===== Excerpted records =====

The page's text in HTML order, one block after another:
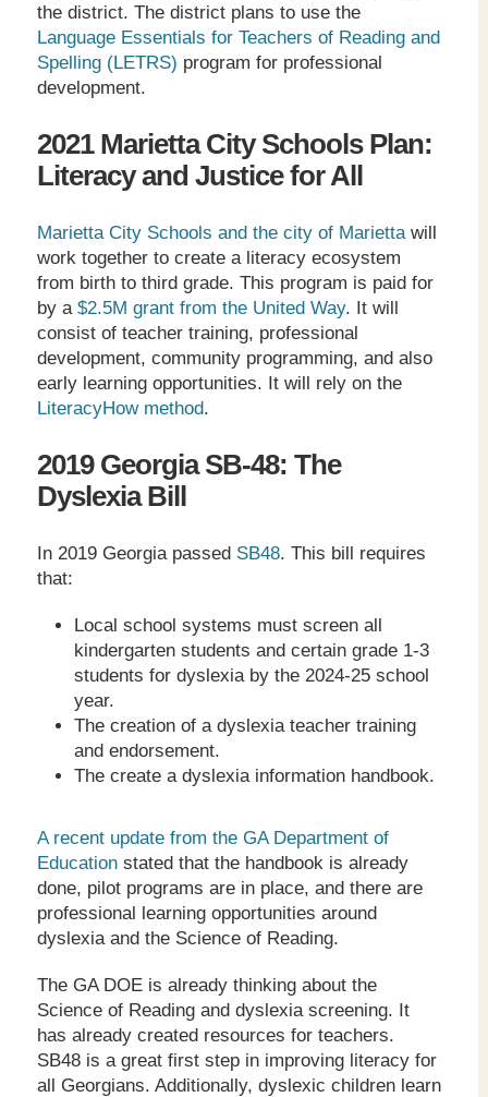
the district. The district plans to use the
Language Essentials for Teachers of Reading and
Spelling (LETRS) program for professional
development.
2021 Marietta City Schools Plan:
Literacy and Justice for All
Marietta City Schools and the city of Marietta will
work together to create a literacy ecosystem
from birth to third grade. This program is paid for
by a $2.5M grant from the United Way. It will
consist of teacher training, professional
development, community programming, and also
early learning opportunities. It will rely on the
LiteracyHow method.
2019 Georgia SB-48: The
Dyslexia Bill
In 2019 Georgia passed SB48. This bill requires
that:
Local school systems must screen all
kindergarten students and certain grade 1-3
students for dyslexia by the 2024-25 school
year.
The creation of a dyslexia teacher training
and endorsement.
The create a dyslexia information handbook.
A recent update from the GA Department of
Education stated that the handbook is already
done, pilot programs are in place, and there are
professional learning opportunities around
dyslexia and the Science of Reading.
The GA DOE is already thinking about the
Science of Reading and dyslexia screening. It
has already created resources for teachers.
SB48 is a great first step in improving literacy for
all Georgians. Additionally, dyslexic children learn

=====

*Your task*
Verbatim repetition of the entries is required, excluding any pictures.

*Task solution*
The page's text in HTML order, one block after another:
the district. The district plans to use the
Language Essentials for Teachers of Reading and
Spelling (LETRS) program for professional
development.
2021 Marietta City Schools Plan:
Literacy and Justice for All
Marietta City Schools and the city of Marietta will
work together to create a literacy ecosystem
from birth to third grade. This program is paid for
by a $2.5M grant from the United Way. It will
consist of teacher training, professional
development, community programming, and also
early learning opportunities. It will rely on the
LiteracyHow method.
2019 Georgia SB-48: The
Dyslexia Bill
In 2019 Georgia passed SB48. This bill requires
that:
Local school systems must screen all
kindergarten students and certain grade 1-3
students for dyslexia by the 2024-25 school
year.
The creation of a dyslexia teacher training
and endorsement.
The create a dyslexia information handbook.
A recent update from the GA Department of
Education stated that the handbook is already
done, pilot programs are in place, and there are
professional learning opportunities around
dyslexia and the Science of Reading.
The GA DOE is already thinking about the
Science of Reading and dyslexia screening. It
has already created resources for teachers.
SB48 is a great first step in improving literacy for
all Georgians. Additionally, dyslexic children learn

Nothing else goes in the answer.